# Problem statement:
Below are lines of data; restate word for word those running from the line containing "buyers around the United States with" to the line containing "Text: (833) 770-1365", inclusive, and no others.
—————
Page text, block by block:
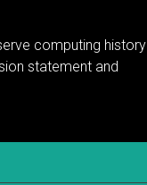
computing history
statement and
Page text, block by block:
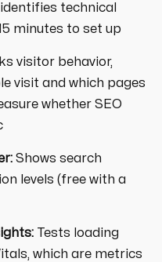
technical
minutes to set up
visitor behavior,
visit and which pages
whether SEO
Shows search
levels (free with a
Tests loading
which are metrics
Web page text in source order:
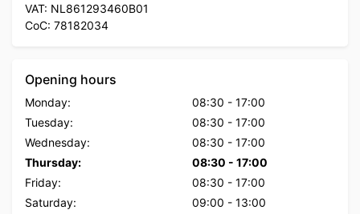
VAT: NL861293460B01
CoC: 78182034
Opening hours
Monday: 08:30 - 17:00
Tuesday:
08:30 - 17:00
Wednesday:
08:30 - 17:00
Thursday:
08:30 - 17:00
Friday:
08:30 - 17:00
Saturday:
09:00 - 13:00
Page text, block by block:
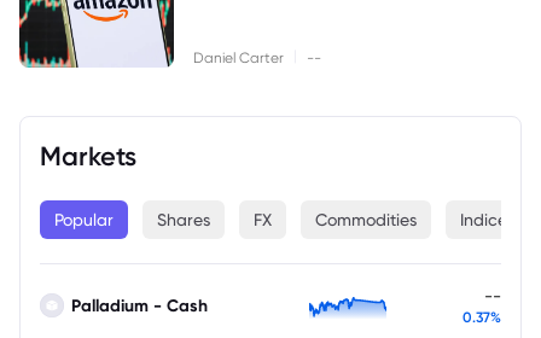
Daniel Carter --
Markets
Popular Shares FX Commodities Indices
Palladium - Cash --
0.37%
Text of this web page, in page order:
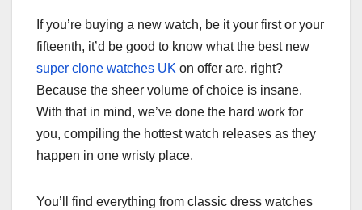
If you’re buying a new watch, be it your first or your
fifteenth, it’d be good to know what the best new
super clone watches UK on offer are, right?
Because the sheer volume of choice is insane.
With that in mind, we’ve done the hard work for
you, compiling the hottest watch releases as they
happen in one wristy place.
You’ll find everything from classic dress watches
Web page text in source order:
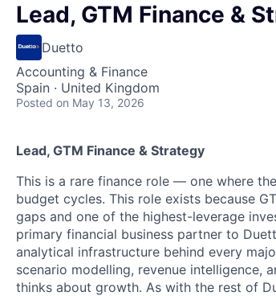
Lead, GTM Finance &
Duetto
Accounting & Finance
Spain · United Kingdom
Posted on May 13, 2026
Lead, GTM Finance & Strategy
This is a rare finance role — one where
budget cycles. This role exists because
gaps and one of the highest-leverage
primary financial business partner to
analytical infrastructure behind every
scenario modelling, revenue intelligence,
thinks about growth. As with the rest of
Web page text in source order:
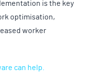
is the key
optimisation,
worker
can help.
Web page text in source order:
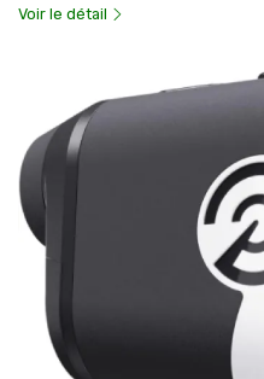
Voir le détail
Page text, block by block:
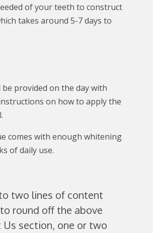
of your teeth to construct
takes around 5-7 days to
provided on the day with
on how to apply the
comes with enough whitening
of daily use.
two lines of content
round off the above
Us section, one or two
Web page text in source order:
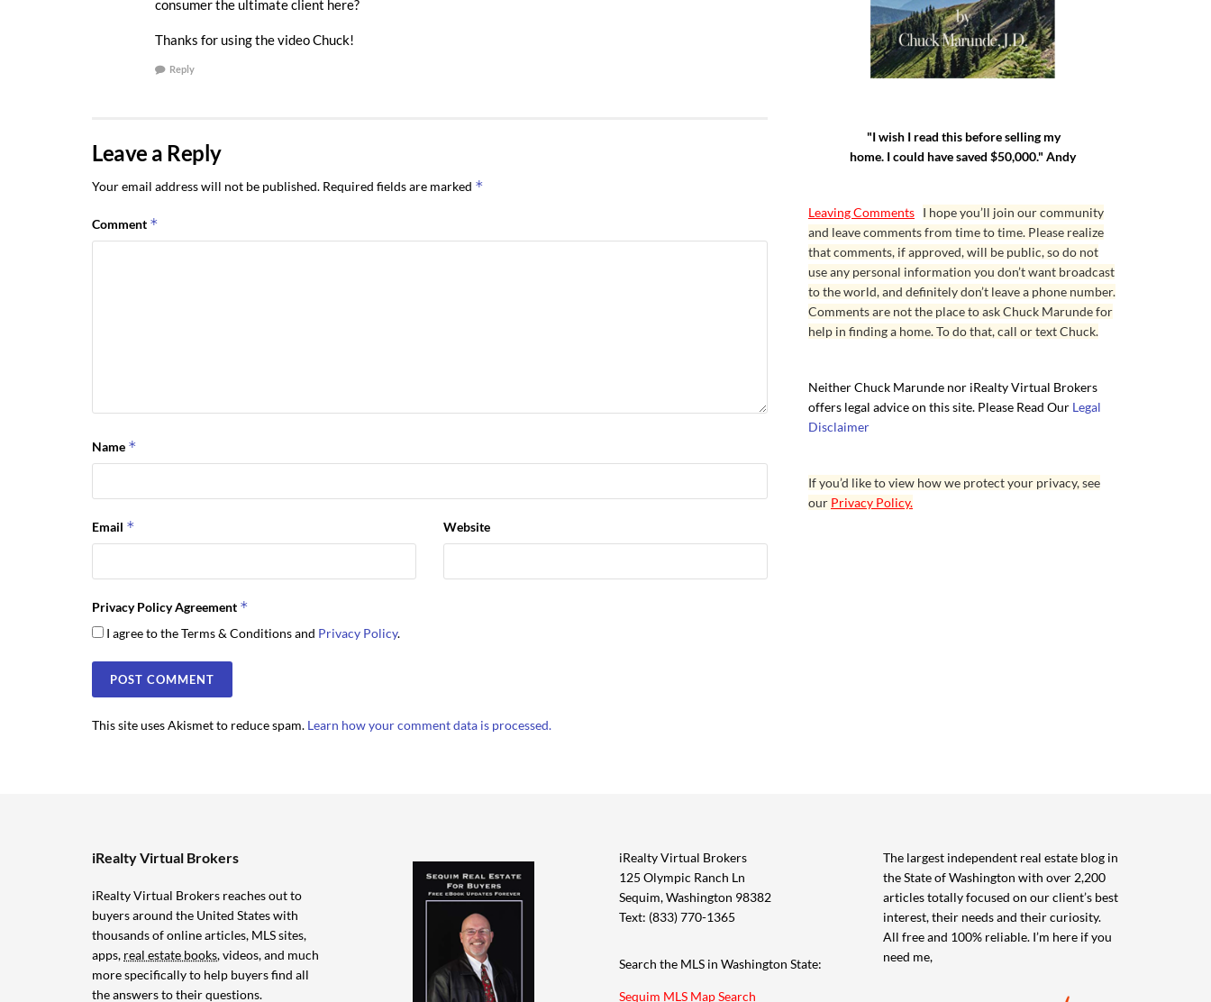
consumer the ultimate client here?
Thanks for using the video Chuck!
Reply
Leave a Reply
Your email address will not be published. Required fields are marked *
Comment *
Name *
Email * Website
Privacy Policy Agreement *
I agree to the Terms & Conditions and Privacy Policy.
This site uses Akismet to reduce spam. Learn how your comment data is processed.
"I wish I read this before selling my
home. I could have saved $50,000." Andy
Leaving Comments I hope you’ll join our community
and leave comments from time to time. Please realize
that comments, if approved, will be public, so do not
use any personal information you don’t want broadcast
to the world, and definitely don’t leave a phone number.
Comments are not the place to ask Chuck Marunde for
help in finding a home. To do that, call or text Chuck.
Neither Chuck Marunde nor iRealty Virtual Brokers
offers legal advice on this site. Please Read Our Legal
Disclaimer
If you’d like to view how we protect your privacy, see
our Privacy Policy.
iRealty Virtual Brokers
iRealty Virtual Brokers reaches out to
buyers around the United States with
thousands of online articles, MLS sites,
apps, real estate books, videos, and much
more specifically to help buyers find all
the answers to their questions.
iRealty Virtual Brokers
125 Olympic Ranch Ln
Sequim, Washington 98382
Text: (833) 770-1365
Search the MLS in Washington State:
Sequim MLS Map Search
The largest independent real estate blog in
the State of Washington with over 2,200
articles totally focused on our client’s best
interest, their needs and their curiosity.
All free and 100% reliable. I’m here if you
need me,
—————
# Problem solution:
buyers around the United States with
thousands of online articles, MLS sites,
apps, real estate books, videos, and much
more specifically to help buyers find all
the answers to their questions.
iRealty Virtual Brokers
125 Olympic Ranch Ln
Sequim, Washington 98382
Text: (833) 770-1365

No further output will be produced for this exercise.